Je sens qu’elle épaule de nouveau, la cible s’est arrêtée. Je distingue une légère grimace à cet instant qui déforme ses traits. La blessure du mois dernier à l’épaule n’est pas cicatrisée. Elle a pris une balle et reçut pour ça la médaille du courage (encore une). Mais la plaie elle, n’est pas encore soignée.

Depuis début décembre, je sens qu’elle en souffre. Mais elle reste en première ligne, avec moi. Elle ne sait pas être autrement, ma belle Roza. Elle a répondu l’autre jour sèchement au commandant qui lui intimait de repartir à l’arrière. «  J’y retournerai après la bataille  ». Je suis si fier d’être son plus fidèle et indispensable compagnon. De quoi me donner le courage d’être à la hauteur de mon rôle.

Elle se reconcentre. En ce mois de janvier 45, la région de Prusse Orientale où nous sommes vit un hiver particulièrement rigoureux. Cet instant suspendu avant le tir semble lui-même gelé en l’air.

Roza est glacée par cette longue attente immobile, mais ne tremble pas. Son index amorce lentement le mouvement sur la gâchette.

Le silence est soudain assourdissant. Comme elle, j’ai fait le vide, je suis totalement concentré sur la cible et je n’entends plus le fracas des combats au loin, les avions de nos amies du 586ème dans le ciel, les chars allemands à nos pieds. Même les oiseaux se sont tus.

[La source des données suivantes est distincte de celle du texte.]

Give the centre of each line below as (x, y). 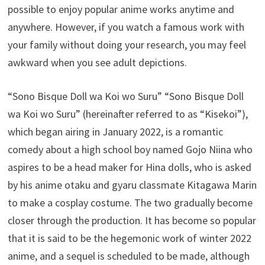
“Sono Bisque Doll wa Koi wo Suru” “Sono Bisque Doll (126, 96)
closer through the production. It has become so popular (132, 221)
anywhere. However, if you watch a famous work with (126, 27)
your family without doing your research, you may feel (127, 45)
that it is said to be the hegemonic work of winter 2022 (130, 238)
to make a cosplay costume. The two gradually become (130, 203)
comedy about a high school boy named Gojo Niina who (130, 150)
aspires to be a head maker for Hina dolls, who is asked (130, 167)
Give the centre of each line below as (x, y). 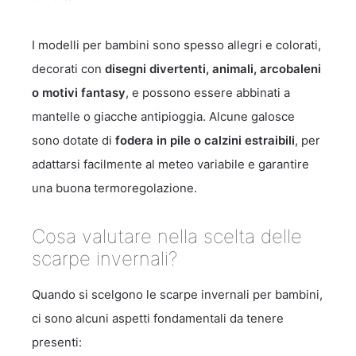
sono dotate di (74, 140)
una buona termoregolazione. (114, 188)
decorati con (68, 69)
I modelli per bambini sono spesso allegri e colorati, (176, 45)
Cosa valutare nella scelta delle (167, 236)
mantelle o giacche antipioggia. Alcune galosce (163, 116)
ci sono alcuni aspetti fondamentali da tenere (158, 318)
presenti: (57, 342)
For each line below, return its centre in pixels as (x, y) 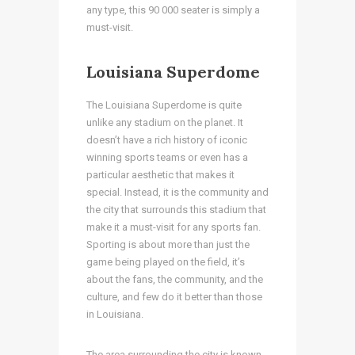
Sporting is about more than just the (168, 244)
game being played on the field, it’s (166, 261)
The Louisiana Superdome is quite (164, 105)
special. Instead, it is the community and (177, 192)
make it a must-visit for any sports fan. (174, 227)
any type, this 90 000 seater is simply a (173, 10)
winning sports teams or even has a (167, 157)
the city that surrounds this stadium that (176, 209)
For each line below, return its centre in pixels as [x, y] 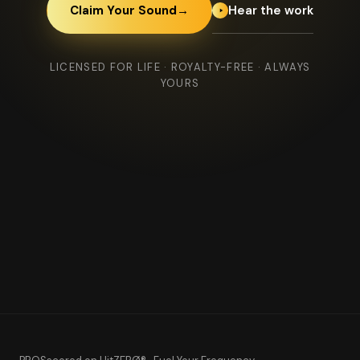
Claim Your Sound [123, 10]
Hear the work [271, 10]
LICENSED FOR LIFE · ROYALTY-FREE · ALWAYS [180, 67]
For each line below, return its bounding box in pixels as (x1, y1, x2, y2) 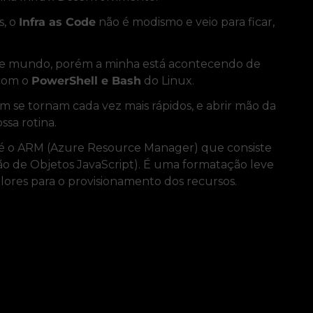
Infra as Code (19, 15, 96, 29)
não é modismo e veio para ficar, (96, 15, 275, 29)
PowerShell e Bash (31, 74, 141, 88)
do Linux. (141, 74, 194, 88)
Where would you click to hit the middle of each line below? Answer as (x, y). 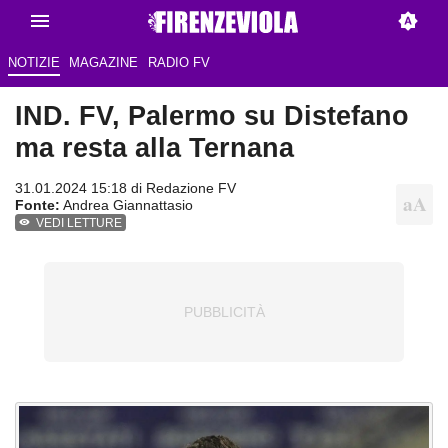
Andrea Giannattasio (126, 205)
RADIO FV (178, 63)
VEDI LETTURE (79, 223)
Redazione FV (191, 188)
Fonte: (37, 205)
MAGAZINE (104, 63)
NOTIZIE (33, 63)
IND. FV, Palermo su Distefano (212, 116)

Roza ne perçoit plus rien de cet étrange silence des oiseaux. Elle est entièrement tendue vers sa cible. Soudain, la balle fuse, le bruit claque, giflant le silence de plein fouet. Le canon de son Mosin Nagant vibre, je tremble d’une façon inhabituelle  : la détonation est à la fois tellement forte et lointaine. Elle ne vient pas de moi.

Je glisse soudain de la branche et heurte le tronc de l’arbre. Un liquide, chaud comme l’huile dont Roza me graisse avec douceur chaque jour, glisse sur l’acier de mon canon. Mais son odeur est âcre et imprègne mon bois.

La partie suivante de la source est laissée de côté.